Gelman’s first response is “Bayesian probabilities don’t have to be subjective.” Not sure I can back him on that; probability is ignorance and ignorance is a state of mind (although indeed, some Bayesian probabilities can correspond very directly to observable frequencies in repeatable experiments).

My own response is that frequentist statistics are far more subjective than Bayesian likelihood ratios. Exhibit One is the notion of “statistical significance” (which is what the above comment is actually talking about, although “confidence intervals” have almost the same problem). Steven Goodman offers a nicely illustrated example: Suppose we have at hand a coin, which may be fair (the “null hypothesis”) or perhaps biased in some direction. So lo and behold, I flip the coin six times, and I get the result TTTTTH. Is this result statistically significant, and if so, what is the p-value—that is, the probability of obtaining a result at least this extreme?

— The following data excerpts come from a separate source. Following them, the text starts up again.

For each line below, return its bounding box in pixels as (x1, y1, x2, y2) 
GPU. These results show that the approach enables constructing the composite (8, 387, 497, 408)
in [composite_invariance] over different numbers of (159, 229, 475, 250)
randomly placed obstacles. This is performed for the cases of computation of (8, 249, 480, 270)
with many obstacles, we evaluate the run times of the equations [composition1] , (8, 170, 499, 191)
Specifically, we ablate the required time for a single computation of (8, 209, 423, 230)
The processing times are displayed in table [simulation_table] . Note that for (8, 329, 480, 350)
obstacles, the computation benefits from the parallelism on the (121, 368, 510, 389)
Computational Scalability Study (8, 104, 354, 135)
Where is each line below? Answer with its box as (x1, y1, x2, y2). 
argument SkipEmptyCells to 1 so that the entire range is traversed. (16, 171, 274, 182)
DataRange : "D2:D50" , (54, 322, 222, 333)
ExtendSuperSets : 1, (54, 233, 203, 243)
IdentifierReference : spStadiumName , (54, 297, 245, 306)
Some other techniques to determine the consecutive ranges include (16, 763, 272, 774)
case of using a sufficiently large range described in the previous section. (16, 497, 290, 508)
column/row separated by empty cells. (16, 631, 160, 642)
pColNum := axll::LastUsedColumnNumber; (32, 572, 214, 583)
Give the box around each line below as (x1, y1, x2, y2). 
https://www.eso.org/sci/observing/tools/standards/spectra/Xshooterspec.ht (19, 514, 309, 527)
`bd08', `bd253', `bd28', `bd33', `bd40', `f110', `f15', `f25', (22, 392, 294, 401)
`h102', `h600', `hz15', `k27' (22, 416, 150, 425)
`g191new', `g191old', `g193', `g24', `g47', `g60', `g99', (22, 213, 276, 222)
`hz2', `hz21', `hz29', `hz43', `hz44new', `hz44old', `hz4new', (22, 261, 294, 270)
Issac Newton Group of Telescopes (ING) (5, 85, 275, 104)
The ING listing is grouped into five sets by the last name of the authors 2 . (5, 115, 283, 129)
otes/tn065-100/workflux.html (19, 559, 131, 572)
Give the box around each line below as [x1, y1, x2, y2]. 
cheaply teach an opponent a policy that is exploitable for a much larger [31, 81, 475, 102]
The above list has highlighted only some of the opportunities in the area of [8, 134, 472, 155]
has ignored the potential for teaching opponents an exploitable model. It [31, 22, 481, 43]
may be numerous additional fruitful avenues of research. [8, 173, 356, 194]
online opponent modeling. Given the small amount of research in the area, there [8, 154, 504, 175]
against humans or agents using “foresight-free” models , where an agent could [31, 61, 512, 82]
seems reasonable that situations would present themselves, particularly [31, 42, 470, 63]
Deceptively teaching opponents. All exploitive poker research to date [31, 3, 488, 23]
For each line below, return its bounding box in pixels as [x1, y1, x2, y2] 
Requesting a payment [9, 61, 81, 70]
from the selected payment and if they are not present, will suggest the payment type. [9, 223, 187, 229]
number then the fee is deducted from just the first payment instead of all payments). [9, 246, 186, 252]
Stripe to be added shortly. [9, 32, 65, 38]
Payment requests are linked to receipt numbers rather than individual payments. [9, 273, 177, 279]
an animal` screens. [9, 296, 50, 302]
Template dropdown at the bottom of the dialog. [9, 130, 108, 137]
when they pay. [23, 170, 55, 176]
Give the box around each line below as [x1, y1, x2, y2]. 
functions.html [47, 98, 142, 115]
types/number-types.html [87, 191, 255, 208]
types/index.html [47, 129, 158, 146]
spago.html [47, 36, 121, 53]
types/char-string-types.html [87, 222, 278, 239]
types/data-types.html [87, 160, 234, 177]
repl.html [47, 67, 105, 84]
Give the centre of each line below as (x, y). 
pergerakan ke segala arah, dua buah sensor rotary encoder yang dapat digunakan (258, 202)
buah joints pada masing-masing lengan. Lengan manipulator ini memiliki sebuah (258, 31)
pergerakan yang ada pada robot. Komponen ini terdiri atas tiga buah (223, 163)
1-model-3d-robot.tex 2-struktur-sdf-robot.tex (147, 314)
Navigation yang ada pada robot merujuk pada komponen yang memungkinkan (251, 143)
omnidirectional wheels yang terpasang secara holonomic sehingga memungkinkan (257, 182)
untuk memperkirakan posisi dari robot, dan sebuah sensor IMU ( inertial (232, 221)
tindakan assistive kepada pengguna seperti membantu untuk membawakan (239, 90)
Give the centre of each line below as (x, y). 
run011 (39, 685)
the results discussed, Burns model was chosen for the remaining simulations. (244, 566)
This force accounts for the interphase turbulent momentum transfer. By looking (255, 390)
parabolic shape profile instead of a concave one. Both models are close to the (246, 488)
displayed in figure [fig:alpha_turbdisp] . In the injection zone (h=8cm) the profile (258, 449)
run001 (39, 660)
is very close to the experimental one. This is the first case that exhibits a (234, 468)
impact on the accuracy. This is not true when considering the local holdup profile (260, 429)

Well, that depends. Was I planning to flip the coin six times, and count the number of tails? Or was I planning to flip the coin until it came up heads, and count the number of trials? In the first case, the probability of getting “five tails or more” from a fair coin is 11%, while in the second case, the probability of a fair coin requiring “at least five tails before seeing one heads” is 3%.

Whereas a Bayesian looks at the experimental result and says, “I can now calculate the likelihood ratio (evidential flow) between all hypotheses under consideration. Since your state of mind doesn’t affect the coin in any way—doesn’t change the probability of a fair coin or biased coin producing this exact data—there’s no way your private, unobservable state of mind can affect my interpretation of your experimental results.”

If you’re used to Bayesian methods, it may seem difficult to even imagine that the statistical interpretation of the evidence ought to depend on a factor—namely the experimenter’s state of mind—which has no causal connection whatsoever to the experimental result. (Since Bayes says that evidence is about correlation, and no systematic correlation can appear without causal connection; evidence requires entanglement.) How can frequentists manage even in principle to make the evidence depend on the experimenter’s state of mind?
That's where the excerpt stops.